I-Corps South hosts regional summit at Georgia Tech

Keith McGreggor
Keith McGreggor (standing), I-Corps South node co-principal investigator and executive director, greets attendees of the I-Corps South Regional Summit at Georgia Tech’s Enterprise Innovation Institute, April 25, 2018. (Photo: Péralte C. Paul)

The Innovation Corps (I-Corps) South node at the Georgia Institute of Technology hosted a regional summit of 12 universities from the South centered on furthering and encouraging greater commercialization of ideas fostered in university labs and classrooms.

 

The daylong, April 25 summit, which included schools from North and South Carolina, Florida, Alabama, Mississippi, Tennessee, and Georgia, was designed to allow the different schools to share best practices and lessons learned from ongoing initiatives and plan growth and development strategies.

 

“When we say innovation, we often only think of certain parts of the country,” Keith McGreggor, the I-Corps South node co-principal investigator and executive director, told the roughly two dozen attendees. “But there’s a lot of innovation and potential occurring here in Georgia and across the South and we want to continue to foster and develop that.”

 

The I-Corps program, a public-private partnership program established in 2011 by the National Science Foundation (NSF), connects NSF-funded scientific research with the technological, entrepreneurial, and business communities to help create a stronger national ecosystem for innovation that couples scientific discovery with technology development and societal needs.

 

The I-Corps South node, established in 2016, is a partnership of Georgia Tech, the University of Alabama at Tuscaloosa, the University of Alabama in Birmingham, and the University of Tennessee, Knoxville’s Haslam College of Business.

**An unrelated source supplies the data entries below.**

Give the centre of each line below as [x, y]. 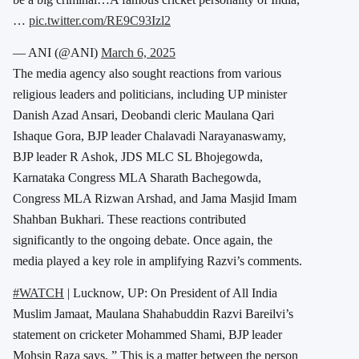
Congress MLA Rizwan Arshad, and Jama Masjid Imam [155, 198]
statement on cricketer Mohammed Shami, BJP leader [147, 334]
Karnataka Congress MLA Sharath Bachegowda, [137, 177]
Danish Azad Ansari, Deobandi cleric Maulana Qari [143, 115]
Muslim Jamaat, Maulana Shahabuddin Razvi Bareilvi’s [153, 313]
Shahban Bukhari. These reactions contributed [129, 219]
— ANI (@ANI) [57, 52]
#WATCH [38, 292]
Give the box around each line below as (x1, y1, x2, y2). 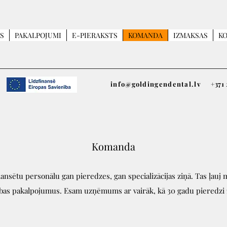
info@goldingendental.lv (110, 80, 201, 88)
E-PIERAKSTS (72, 30, 118, 40)
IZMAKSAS (173, 30, 208, 40)
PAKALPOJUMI (15, 30, 61, 40)
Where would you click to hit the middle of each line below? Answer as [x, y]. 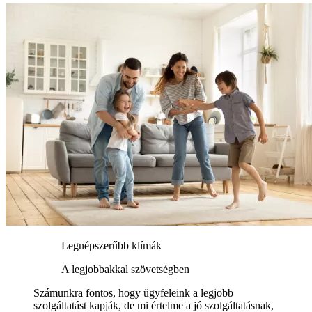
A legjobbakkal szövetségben [125, 270]
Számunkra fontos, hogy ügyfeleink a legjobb [133, 293]
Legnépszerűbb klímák [111, 246]
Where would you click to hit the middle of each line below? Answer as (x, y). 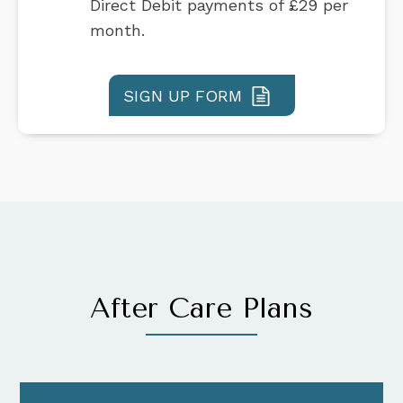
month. (117, 30)
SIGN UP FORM (182, 95)
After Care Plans (201, 308)
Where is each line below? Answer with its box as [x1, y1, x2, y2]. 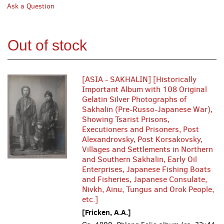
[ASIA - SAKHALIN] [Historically [82, 74, 197, 84]
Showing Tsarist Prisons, [82, 114, 170, 124]
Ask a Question [7, 1, 54, 11]
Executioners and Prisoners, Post [82, 124, 199, 134]
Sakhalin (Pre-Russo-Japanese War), [82, 104, 213, 114]
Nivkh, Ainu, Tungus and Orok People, [82, 184, 214, 194]
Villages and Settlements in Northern [82, 144, 213, 154]
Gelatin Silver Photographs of [82, 94, 187, 104]
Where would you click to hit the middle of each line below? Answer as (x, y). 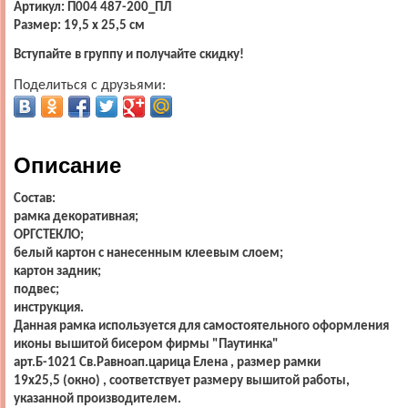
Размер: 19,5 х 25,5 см (79, 25)
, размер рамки (275, 362)
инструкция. (49, 308)
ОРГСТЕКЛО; (49, 235)
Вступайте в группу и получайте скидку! (129, 55)
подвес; (36, 290)
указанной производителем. (97, 399)
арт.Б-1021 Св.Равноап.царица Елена (121, 362)

I-Corps South works and partners with university students and research faculty at schools in 10 states from the South and the U.S. island territory of Puerto Rico to teach entrepreneurship, support research and innovation. Through this collaboration, the node has the potential to reach more than 500,000 graduate and undergraduate students, and many thousands of the nation’s research faculty at research universities and historically black colleges and universities across the Southeast and Puerto Rico.

 

To entrepreneurs, I-Corps South seeks to provide consistent instruction on the principles of evidence-based entrepreneurship in the style of I-Corps. Instruction is direct and challenging, keeping in mind the goal of holding entrepreneurs accountable to know their customers. To universities, the node seeks to provide the tools, support, and resources required to launch and maintain high-quality evidence-based entrepreneurship programs across the southeast.

 

“I-Corps allows you to grow entrepreneurial ecosystems where the entrepreneurs are, at your schools and communities,” McGreggor said. “What we want to do today is share our ideas and explore opportunities to partner with each other to see how we can work together to further build and develop an entrepreneurial ecosystem of the South.”